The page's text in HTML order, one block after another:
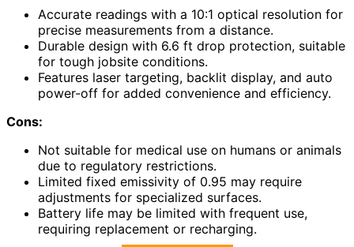
Accurate readings with a 10:1 optical resolution for
precise measurements from a distance.
Durable design with 6.6 ft drop protection, suitable
for tough jobsite conditions.
Features laser targeting, backlit display, and auto
power-off for added convenience and efficiency.
Cons:
Not suitable for medical use on humans or animals
due to regulatory restrictions.
Limited fixed emissivity of 0.95 may require
adjustments for specialized surfaces.
Battery life may be limited with frequent use,
requiring replacement or recharging.
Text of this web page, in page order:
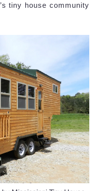
tiny house community
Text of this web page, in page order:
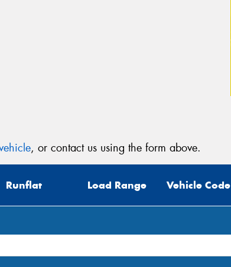
, or contact us using the form above.
Runflat Load Range Vehicle Code
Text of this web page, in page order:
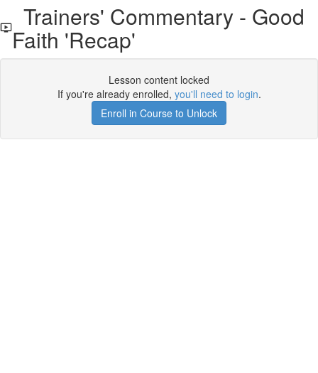
Trainers' Commentary - Good
Faith 'Recap'
Lesson content locked
If you're already enrolled, you'll need to login.
Enroll in Course to Unlock
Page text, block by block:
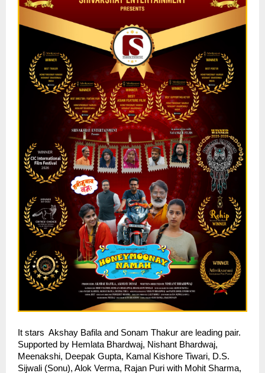
It stars  Akshay Bafila and Sonam Thakur are leading pair.
Supported by Hemlata Bhardwaj, Nishant Bhardwaj,
Meenakshi, Deepak Gupta, Kamal Kishore Tiwari, D.S.
Sijwali (Sonu), Alok Verma, Rajan Puri with Mohit Sharma,
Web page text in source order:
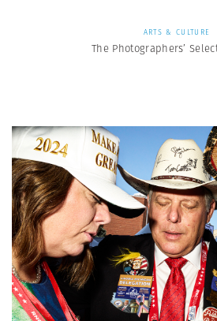
ARTS & CULTURE
The Photographers’
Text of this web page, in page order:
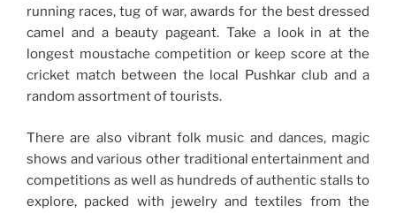
running races, tug of war, awards for the best dressed
camel and a beauty pageant. Take a look in at the
longest moustache competition or keep score at the
cricket match between the local Pushkar club and a
random assortment of tourists.
There are also vibrant folk music and dances, magic
shows and various other traditional entertainment and
competitions as well as hundreds of authentic stalls to
explore, packed with jewelry and textiles from the
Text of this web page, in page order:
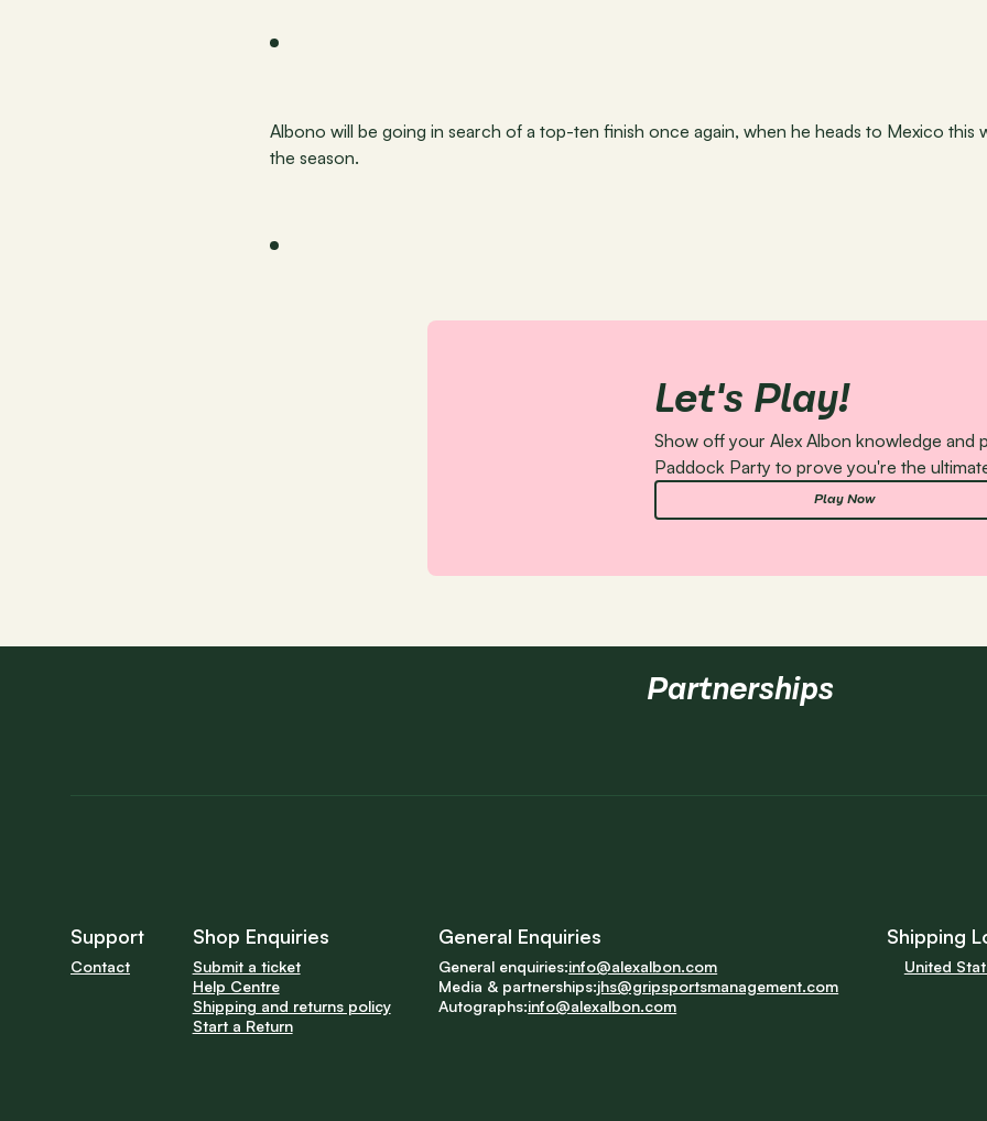
Albono will be going in search of a top-ten finish once again, when he heads to Mexico
the season.
Let's Play!
Show off your Alex Albon knowledge and
Paddock Party to prove you're the
Play Now
Partnerships
Support
Contact
Shop Enquiries
Submit a ticket
Help Centre
Shipping and returns policy
Start a Return
General Enquiries
General enquiries:info@alexalbon.com
Media & partnerships:jhs@gripsportsmanagement.com
Autographs:info@alexalbon.com
Shipping
United
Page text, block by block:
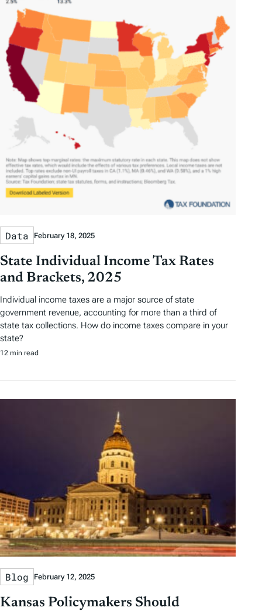
Data February 18, 2025
State Individual Income Tax Rates
and Brackets, 2025
Individual income taxes are a major source of state
government revenue, accounting for more than a third of
state tax collections. How do income taxes compare in your
state?
12 min read
Blog February 12, 2025
Kansas Policymakers Should
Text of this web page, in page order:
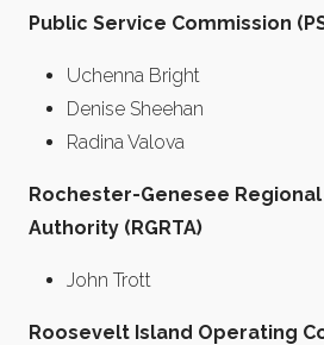
Public Service Commission
Uchenna Bright
Denise Sheehan
Radina Valova
Rochester-Genesee
Authority (RGRTA)
John Trott
Roosevelt Island Operating
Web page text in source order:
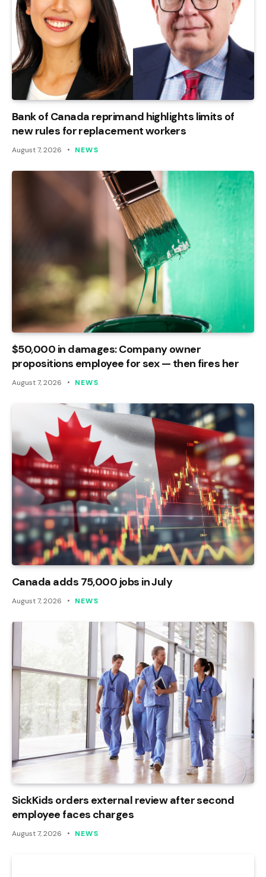
Bank of Canada reprimand highlights limits of
new rules for replacement workers
August 7, 2026 NEWS
$50,000 in damages: Company owner
propositions employee for sex — then fires her
August 7, 2026 NEWS
Canada adds 75,000 jobs in July
August 7, 2026 NEWS
SickKids orders external review after second
employee faces charges
August 7, 2026 NEWS
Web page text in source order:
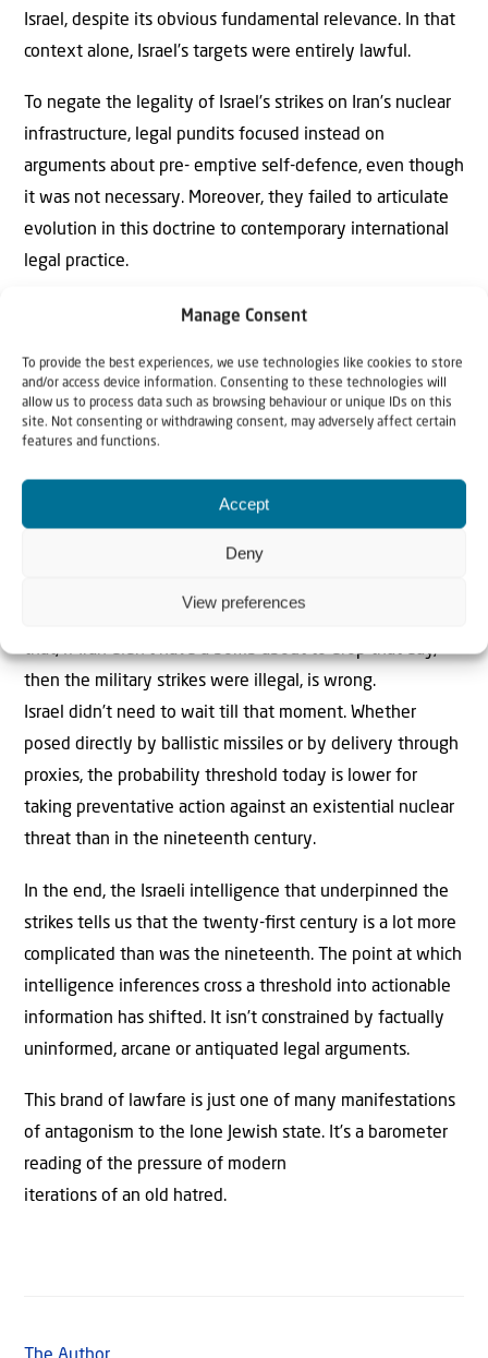
Manage Consent
To provide the best experiences, we use technologies like cookies to store
and/or access device information. Consenting to these technologies will
allow us to process data such as browsing behaviour or unique IDs on this
site. Not consenting or withdrawing consent, may adversely affect certain
features and functions.
Accept
Deny
View preferences
Israel, despite its obvious fundamental relevance. In that
context alone, Israel’s targets were entirely lawful.
To negate the legality of Israel’s strikes on Iran’s nuclear
infrastructure, legal pundits focused instead on
arguments about pre- emptive self-defence, even though
it was not necessary. Moreover, they failed to articulate
evolution in this doctrine to contemporary international
legal practice.
The pre-emptive self-defence doctrine, formulated in
required that a threat be imminent. But military practice
concerning the threshold for imminence has evolved
since then. Nuclear destruction is an existential threat
As in counter-terrorism, governments must act before the
that, if Iran didn’t have a bomb about to drop that day,
then the military strikes were illegal, is wrong.
Israel didn’t need to wait till that moment. Whether
posed directly by ballistic missiles or by delivery through
proxies, the probability threshold today is lower for
taking preventative action against an existential nuclear
threat than in the nineteenth century.
In the end, the Israeli intelligence that underpinned the
strikes tells us that the twenty-ﬁrst century is a lot more
complicated than was the nineteenth. The point at which
intelligence inferences cross a threshold into actionable
information has shifted. It isn’t constrained by factually
uninformed, arcane or antiquated legal arguments.
This brand of lawfare is just one of many manifestations
of antagonism to the lone Jewish state. It’s a barometer
reading of the pressure of modern
iterations of an old hatred.

——————————

Exercise description |
If any image appears in the entries, omit it and return the rest verbatim.

Exercise solution |
The page's text in HTML order, one block after another:
Accurate readings with a 10:1 optical resolution for
precise measurements from a distance.
Durable design with 6.6 ft drop protection, suitable
for tough jobsite conditions.
Features laser targeting, backlit display, and auto
power-off for added convenience and efficiency.
Cons:
Not suitable for medical use on humans or animals
due to regulatory restrictions.
Limited fixed emissivity of 0.95 may require
adjustments for specialized surfaces.
Battery life may be limited with frequent use,
requiring replacement or recharging.
Text of this web page, in page order:
tiny house community
Text of this web page, in page order:
, or contact us using the form above.
Runflat Load Range Vehicle Code
Text of this web page, in page order:
Trainers' Commentary - Good
Faith 'Recap'
Lesson content locked
If you're already enrolled, you'll need to login.
Enroll in Course to Unlock
Page text, block by block:
It stars  Akshay Bafila and Sonam Thakur are leading pair.
Supported by Hemlata Bhardwaj, Nishant Bhardwaj,
Meenakshi, Deepak Gupta, Kamal Kishore Tiwari, D.S.
Sijwali (Sonu), Alok Verma, Rajan Puri with Mohit Sharma,
Web page text in source order:
ARTS & CULTURE
The Photographers’
Text of this web page, in page order:
running races, tug of war, awards for the best dressed
camel and a beauty pageant. Take a look in at the
longest moustache competition or keep score at the
cricket match between the local Pushkar club and a
random assortment of tourists.
There are also vibrant folk music and dances, magic
shows and various other traditional entertainment and
competitions as well as hundreds of authentic stalls to
explore, packed with jewelry and textiles from the
Text of this web page, in page order:
Albono will be going in search of a top-ten finish once again, when he heads to Mexico
the season.
Let's Play!
Show off your Alex Albon knowledge and
Paddock Party to prove you're the
Play Now
Partnerships
Support
Contact
Shop Enquiries
Submit a ticket
Help Centre
Shipping and returns policy
Start a Return
General Enquiries
General enquiries:info@alexalbon.com
Media & partnerships:jhs@gripsportsmanagement.com
Autographs:info@alexalbon.com
Shipping
United
Page text, block by block:
Data February 18, 2025
State Individual Income Tax Rates
and Brackets, 2025
Individual income taxes are a major source of state
government revenue, accounting for more than a third of
state tax collections. How do income taxes compare in your
state?
12 min read
Blog February 12, 2025
Kansas Policymakers Should
Text of this web page, in page order:
Public Service Commission
Uchenna Bright
Denise Sheehan
Radina Valova
Rochester-Genesee
Authority (RGRTA)
John Trott
Roosevelt Island Operating
Web page text in source order:
Bank of Canada reprimand highlights limits of
new rules for replacement workers
August 7, 2026 NEWS
$50,000 in damages: Company owner
propositions employee for sex — then fires her
August 7, 2026 NEWS
Canada adds 75,000 jobs in July
August 7, 2026 NEWS
SickKids orders external review after second
employee faces charges
August 7, 2026 NEWS
Web page text in source order:
Manage Consent
To provide the best experiences, we use technologies like cookies to store
and/or access device information. Consenting to these technologies will
allow us to process data such as browsing behaviour or unique IDs on this
site. Not consenting or withdrawing consent, may adversely affect certain
features and functions.
Accept
Deny
View preferences
Israel, despite its obvious fundamental relevance. In that
context alone, Israel’s targets were entirely lawful.
To negate the legality of Israel’s strikes on Iran’s nuclear
infrastructure, legal pundits focused instead on
arguments about pre- emptive self-defence, even though
it was not necessary. Moreover, they failed to articulate
evolution in this doctrine to contemporary international
legal practice.
The pre-emptive self-defence doctrine, formulated in
required that a threat be imminent. But military practice
concerning the threshold for imminence has evolved
since then. Nuclear destruction is an existential threat
As in counter-terrorism, governments must act before the
that, if Iran didn’t have a bomb about to drop that day,
then the military strikes were illegal, is wrong.
Israel didn’t need to wait till that moment. Whether
posed directly by ballistic missiles or by delivery through
proxies, the probability threshold today is lower for
taking preventative action against an existential nuclear
threat than in the nineteenth century.
In the end, the Israeli intelligence that underpinned the
strikes tells us that the twenty-ﬁrst century is a lot more
complicated than was the nineteenth. The point at which
intelligence inferences cross a threshold into actionable
information has shifted. It isn’t constrained by factually
uninformed, arcane or antiquated legal arguments.
This brand of lawfare is just one of many manifestations
of antagonism to the lone Jewish state. It’s a barometer
reading of the pressure of modern
iterations of an old hatred.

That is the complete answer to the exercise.